** DATA FOR REVIEW **
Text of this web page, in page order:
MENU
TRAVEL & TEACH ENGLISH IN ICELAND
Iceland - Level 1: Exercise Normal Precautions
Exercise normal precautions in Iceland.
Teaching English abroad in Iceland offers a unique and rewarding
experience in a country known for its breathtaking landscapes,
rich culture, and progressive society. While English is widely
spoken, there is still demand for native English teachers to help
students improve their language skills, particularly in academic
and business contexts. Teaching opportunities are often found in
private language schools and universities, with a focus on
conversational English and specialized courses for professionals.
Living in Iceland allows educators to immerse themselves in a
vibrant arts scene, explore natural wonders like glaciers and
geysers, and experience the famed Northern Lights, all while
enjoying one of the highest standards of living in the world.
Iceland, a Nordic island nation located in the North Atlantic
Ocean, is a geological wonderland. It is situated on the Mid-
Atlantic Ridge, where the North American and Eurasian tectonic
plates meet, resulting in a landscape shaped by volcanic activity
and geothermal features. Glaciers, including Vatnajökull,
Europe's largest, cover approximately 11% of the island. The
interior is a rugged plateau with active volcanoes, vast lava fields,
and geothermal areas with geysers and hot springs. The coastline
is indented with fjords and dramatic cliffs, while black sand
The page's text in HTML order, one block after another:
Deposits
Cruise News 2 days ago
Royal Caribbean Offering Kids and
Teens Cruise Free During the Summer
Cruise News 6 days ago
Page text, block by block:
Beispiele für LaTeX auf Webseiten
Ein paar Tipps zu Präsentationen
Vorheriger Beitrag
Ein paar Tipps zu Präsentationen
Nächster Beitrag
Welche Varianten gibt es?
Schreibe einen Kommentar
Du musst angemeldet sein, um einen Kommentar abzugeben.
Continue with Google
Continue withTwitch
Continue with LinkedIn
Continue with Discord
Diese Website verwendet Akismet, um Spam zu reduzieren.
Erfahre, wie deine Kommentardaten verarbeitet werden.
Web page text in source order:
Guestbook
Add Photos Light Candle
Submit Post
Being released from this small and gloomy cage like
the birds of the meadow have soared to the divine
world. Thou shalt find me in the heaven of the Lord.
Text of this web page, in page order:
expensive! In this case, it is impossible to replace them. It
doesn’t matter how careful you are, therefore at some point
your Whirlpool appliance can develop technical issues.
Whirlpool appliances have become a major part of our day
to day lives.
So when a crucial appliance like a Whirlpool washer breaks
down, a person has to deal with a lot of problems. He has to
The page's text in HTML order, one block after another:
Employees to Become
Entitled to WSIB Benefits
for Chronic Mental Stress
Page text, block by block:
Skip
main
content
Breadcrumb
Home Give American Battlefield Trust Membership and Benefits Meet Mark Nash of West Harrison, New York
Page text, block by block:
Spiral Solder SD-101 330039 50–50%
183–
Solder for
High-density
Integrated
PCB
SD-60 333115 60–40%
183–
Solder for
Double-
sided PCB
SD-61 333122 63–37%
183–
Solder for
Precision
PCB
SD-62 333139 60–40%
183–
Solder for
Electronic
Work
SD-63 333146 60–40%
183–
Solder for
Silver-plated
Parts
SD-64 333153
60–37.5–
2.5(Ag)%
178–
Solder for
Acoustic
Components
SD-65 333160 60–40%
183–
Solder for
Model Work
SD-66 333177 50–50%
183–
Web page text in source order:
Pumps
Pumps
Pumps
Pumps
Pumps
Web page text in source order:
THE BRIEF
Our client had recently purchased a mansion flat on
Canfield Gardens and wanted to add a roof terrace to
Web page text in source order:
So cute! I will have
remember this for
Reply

** WHAT IS BEING ASKED **
The number of lines in the data that contain the word "Atlantic" is all that should be stated.

** WRITTEN RESPONSE **
2